What is essential for Zimmer in sharing the photographs is being able to tell the stories behind them.
‘I’m trying to make sure we know as much about the individual as we can,’ he said. ‘Without knowing more of the context, you could get the story wrong. You need a historical piece to go with it to understand Johnson – it’s a much richer and more important story… Even the beauty of the picture can distract you from what’s the true story of the picture.’
But Zimmer added that photographs can trick people and give the wrong impression simply because of when we live today.
‘You look with 21st century eyes, not with 1910 eyes.’
For example, even John Johnson’s life is important in telling the story of the photographs and the New Negro Movement.

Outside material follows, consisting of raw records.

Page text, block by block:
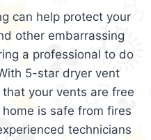
can help protect your
other embarrassing
a professional to do
5-star dryer vent
your vents are free
is safe from fires
technicians
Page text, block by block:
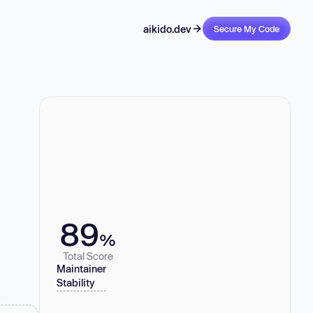
aikido.dev Secure My Code
89%
Total Score
Maintainer
Stability
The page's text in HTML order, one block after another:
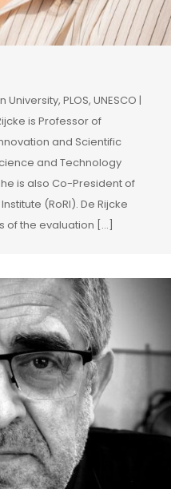
PLOS, UNESCO |
is Professor of
and Scientific
and Technology
is also Co-President of
(RoRI). De Rijcke
of the evaluation […]

Zimmer doesn’t think Johnson was specifically trying to be a part of the movement, but instead was simply trying to dignify his neighbors and friends.

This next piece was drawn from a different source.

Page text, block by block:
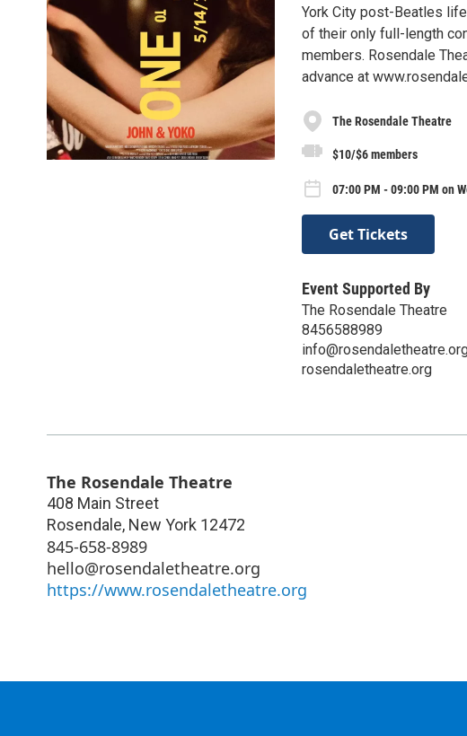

The son of a Civil War veteran and a hotel cook, Johnson was a janitor and an amateur photographer with an excellent eye for pictures in environmental settings.
Unlike many studio portraits during the New Negro Movement, Johnson photographed the African American and immigrant communities in Lincoln on their front porches, in their yards and even inside their homes.

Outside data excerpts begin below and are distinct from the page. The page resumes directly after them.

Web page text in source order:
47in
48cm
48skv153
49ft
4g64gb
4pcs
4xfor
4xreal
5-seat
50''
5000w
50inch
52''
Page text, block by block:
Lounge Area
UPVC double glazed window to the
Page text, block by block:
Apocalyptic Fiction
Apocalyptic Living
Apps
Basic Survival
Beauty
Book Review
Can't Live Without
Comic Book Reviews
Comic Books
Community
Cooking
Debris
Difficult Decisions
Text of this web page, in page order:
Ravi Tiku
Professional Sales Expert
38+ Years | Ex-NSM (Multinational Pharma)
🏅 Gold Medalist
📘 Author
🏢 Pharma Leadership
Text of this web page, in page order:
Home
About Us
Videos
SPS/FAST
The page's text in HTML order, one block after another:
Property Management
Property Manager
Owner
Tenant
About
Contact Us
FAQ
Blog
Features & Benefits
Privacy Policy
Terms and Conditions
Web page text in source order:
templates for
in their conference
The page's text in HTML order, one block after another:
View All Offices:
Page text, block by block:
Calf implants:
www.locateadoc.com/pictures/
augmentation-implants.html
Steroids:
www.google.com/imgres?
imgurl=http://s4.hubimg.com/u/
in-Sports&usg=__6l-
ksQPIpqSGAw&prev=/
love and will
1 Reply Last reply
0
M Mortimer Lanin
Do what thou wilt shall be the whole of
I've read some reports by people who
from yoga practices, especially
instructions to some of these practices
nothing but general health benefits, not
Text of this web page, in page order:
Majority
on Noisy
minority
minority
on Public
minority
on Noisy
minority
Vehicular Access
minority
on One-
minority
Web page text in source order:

Aside from their unique locations, Zimmer said Johnson used excellent technique for his photographs.
The composition and poses also show how comfortable people were with Johnson who was ‘carefully arranging the subjects to show their strength and dignity in an artistic form’, Zimmer said.
In their years of research, Zimmer and Doug have found information about many of the photographs and their subjects, but there is still so much they don’t know.
So far, Zimmer knows of 500 of Johnson’s photographs, whether negatives or prints. but Zimmer said ‘there’s no reason to think that’s the total’. And as they discover more information about the photographs, sometimes more prints or negatives will come forward.
Doug said: ‘It’s like a treasure hunt. And any treasure hunt there’s moments of great frustration because you go, oh, just one more little piece… This has been a 50 year journey for me. It’s been pretty incredible. It’s kind of like the antiques roadshow – except it takes 50 years.’
Doug also compared the project to putting together a jigsaw puzzle. And Zimmer agreed.
‘It doesn’t stop,’ Zimmer said. ‘It feels like it has significance… It’s been very satisfying to work with.’
As the two men continue to find the stories behind the negatives, they each have different hopes for the message that the photographs will bring.
As Lincoln becomes more diverse, Zimmer hopes the photographs will remind residents of Lincoln’s deep history of accepting immigrants and African Americans.
And Doug hopes that in a time of political turmoil, the photographs will remind Americans of a more uplifting time.
‘With the way the country is going now, it’s like going backwards again because there’s all this divisiveness… I’m hoping people will get energized by seeing these images. That’s my hope.’